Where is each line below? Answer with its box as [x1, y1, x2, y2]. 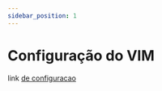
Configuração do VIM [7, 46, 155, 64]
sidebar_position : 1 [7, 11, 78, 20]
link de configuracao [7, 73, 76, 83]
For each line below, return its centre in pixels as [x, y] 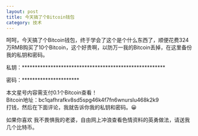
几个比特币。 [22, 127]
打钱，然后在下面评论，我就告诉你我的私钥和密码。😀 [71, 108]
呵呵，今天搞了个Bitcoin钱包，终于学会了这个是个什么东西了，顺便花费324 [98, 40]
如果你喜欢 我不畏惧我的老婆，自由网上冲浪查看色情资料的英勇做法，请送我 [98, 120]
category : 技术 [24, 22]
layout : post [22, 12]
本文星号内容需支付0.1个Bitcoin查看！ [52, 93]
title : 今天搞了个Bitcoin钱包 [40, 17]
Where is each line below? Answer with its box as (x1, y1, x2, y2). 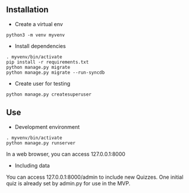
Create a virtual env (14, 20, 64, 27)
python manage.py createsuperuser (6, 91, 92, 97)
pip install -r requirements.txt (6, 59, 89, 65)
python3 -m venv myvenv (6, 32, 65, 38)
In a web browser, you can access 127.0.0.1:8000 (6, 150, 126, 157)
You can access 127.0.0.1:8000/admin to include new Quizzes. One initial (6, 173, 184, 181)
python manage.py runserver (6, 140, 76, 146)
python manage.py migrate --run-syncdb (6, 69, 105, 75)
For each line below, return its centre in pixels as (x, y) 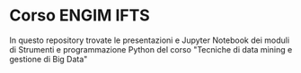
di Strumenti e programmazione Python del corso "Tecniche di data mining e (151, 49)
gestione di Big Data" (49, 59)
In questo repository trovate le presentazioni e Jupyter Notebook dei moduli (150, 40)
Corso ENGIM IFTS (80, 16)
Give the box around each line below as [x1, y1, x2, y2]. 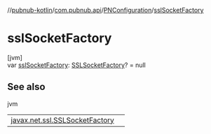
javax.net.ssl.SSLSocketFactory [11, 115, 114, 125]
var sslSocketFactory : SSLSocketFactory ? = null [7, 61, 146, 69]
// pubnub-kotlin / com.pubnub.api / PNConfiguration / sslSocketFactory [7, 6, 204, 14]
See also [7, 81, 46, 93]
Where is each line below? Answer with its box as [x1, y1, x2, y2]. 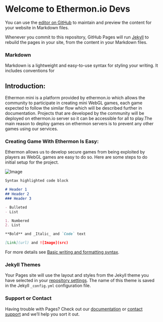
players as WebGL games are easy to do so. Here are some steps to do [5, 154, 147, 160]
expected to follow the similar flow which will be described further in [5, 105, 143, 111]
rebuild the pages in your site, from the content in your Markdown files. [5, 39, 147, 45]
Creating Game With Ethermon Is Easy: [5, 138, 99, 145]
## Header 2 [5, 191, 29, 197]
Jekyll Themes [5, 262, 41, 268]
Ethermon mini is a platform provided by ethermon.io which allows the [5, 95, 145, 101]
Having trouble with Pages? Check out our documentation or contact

#####

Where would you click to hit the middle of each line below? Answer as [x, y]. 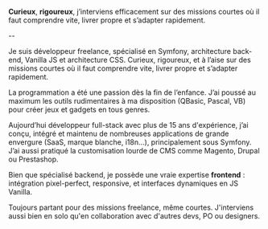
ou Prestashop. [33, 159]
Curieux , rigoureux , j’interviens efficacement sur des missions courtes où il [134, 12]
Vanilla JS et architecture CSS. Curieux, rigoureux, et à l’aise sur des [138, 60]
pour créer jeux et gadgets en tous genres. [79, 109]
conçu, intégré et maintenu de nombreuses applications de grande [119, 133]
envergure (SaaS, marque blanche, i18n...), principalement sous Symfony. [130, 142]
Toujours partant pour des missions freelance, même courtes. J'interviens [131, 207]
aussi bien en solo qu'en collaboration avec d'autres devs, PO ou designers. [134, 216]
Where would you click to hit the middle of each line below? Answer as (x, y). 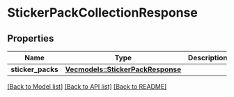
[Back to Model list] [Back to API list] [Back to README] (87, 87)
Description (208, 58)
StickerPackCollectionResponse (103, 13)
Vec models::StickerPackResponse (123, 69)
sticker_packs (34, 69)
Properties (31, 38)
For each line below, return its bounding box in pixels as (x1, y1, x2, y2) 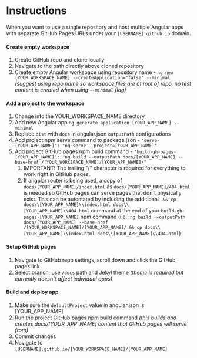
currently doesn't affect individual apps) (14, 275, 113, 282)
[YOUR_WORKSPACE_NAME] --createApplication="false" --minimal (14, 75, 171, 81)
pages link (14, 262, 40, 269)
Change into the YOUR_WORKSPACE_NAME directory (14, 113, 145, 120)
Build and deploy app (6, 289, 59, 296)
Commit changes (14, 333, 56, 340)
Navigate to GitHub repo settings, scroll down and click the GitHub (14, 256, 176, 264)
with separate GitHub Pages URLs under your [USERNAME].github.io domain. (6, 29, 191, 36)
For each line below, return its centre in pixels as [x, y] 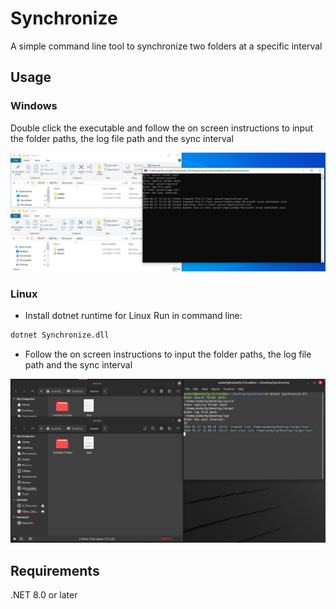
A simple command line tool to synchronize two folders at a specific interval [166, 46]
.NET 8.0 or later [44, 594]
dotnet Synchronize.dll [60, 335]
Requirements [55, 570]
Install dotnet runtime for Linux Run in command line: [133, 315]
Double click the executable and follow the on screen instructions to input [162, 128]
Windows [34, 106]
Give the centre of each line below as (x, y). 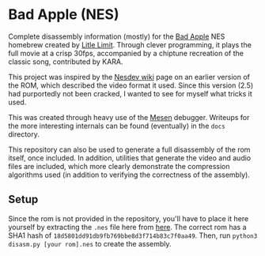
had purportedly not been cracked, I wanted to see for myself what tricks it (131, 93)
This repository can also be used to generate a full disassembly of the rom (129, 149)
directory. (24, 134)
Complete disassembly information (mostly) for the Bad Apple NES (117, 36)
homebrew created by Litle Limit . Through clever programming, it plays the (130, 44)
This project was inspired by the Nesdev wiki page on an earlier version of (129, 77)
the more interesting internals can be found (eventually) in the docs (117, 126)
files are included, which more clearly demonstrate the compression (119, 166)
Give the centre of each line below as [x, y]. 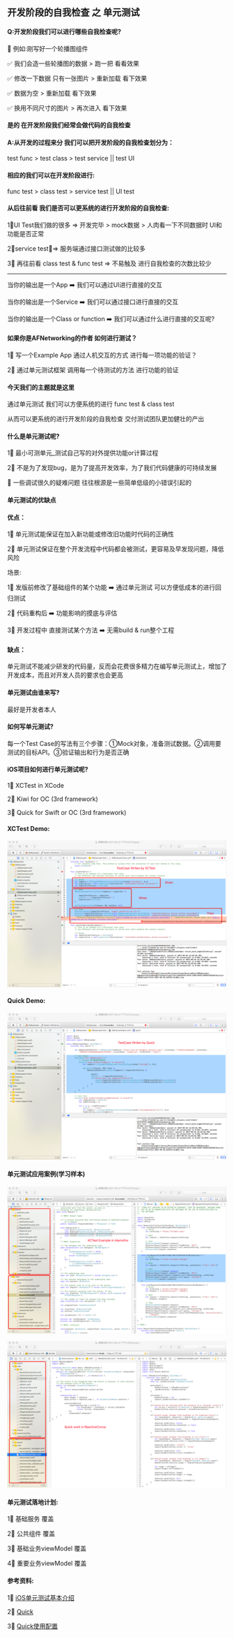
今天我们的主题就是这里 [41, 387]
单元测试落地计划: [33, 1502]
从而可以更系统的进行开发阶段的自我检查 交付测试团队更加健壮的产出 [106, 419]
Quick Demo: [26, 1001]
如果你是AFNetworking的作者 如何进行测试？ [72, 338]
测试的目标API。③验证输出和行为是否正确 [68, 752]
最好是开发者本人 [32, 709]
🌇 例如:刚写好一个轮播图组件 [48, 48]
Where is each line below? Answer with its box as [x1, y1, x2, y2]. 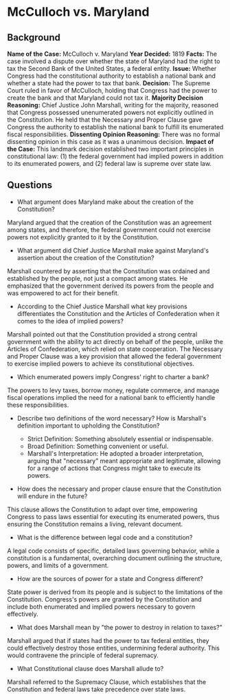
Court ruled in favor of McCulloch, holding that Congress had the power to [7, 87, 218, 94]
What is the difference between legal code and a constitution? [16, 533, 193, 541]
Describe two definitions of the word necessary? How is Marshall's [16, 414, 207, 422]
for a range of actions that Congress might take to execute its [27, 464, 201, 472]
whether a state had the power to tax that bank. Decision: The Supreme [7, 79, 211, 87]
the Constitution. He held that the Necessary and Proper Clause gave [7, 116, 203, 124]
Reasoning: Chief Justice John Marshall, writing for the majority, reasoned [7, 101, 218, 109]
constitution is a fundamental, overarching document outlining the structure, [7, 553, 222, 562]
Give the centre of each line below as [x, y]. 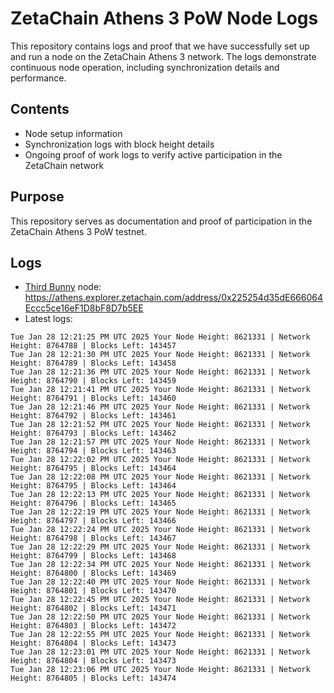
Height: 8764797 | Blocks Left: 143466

#####

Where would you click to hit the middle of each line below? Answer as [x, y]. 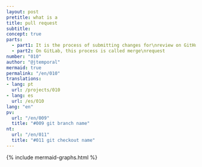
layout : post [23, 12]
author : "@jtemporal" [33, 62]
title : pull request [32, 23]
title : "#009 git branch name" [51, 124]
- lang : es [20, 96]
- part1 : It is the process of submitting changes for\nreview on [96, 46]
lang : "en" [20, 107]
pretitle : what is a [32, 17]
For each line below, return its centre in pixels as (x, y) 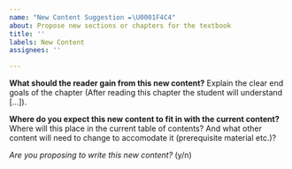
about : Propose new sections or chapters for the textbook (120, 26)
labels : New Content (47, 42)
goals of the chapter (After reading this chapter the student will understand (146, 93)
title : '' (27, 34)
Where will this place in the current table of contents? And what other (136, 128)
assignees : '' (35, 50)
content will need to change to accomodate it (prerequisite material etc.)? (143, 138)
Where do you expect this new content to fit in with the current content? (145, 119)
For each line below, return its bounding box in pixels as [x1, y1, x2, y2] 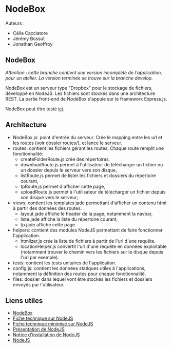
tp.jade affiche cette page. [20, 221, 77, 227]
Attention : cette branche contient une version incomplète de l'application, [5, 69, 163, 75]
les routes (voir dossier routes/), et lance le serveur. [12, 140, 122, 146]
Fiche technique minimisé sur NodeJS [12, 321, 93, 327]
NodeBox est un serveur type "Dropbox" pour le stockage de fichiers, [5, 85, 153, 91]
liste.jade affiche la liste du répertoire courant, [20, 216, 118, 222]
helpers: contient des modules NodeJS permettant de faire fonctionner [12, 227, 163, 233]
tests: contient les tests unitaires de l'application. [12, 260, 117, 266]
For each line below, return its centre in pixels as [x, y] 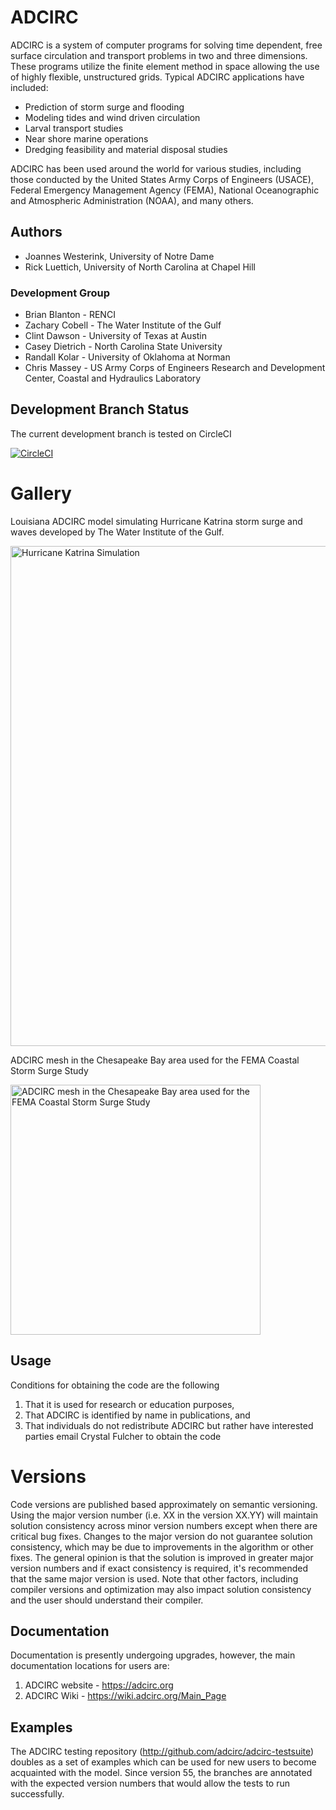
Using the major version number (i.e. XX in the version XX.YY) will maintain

#####

- _YOUR TASK_:
Search the listing for the word "directory", and copy every line in which it is found.

- _RESULT FOR THIS EXERCISE_:
Change into the YOUR_WORKSPACE_NAME directory (14, 113, 145, 120)
directory. (24, 134)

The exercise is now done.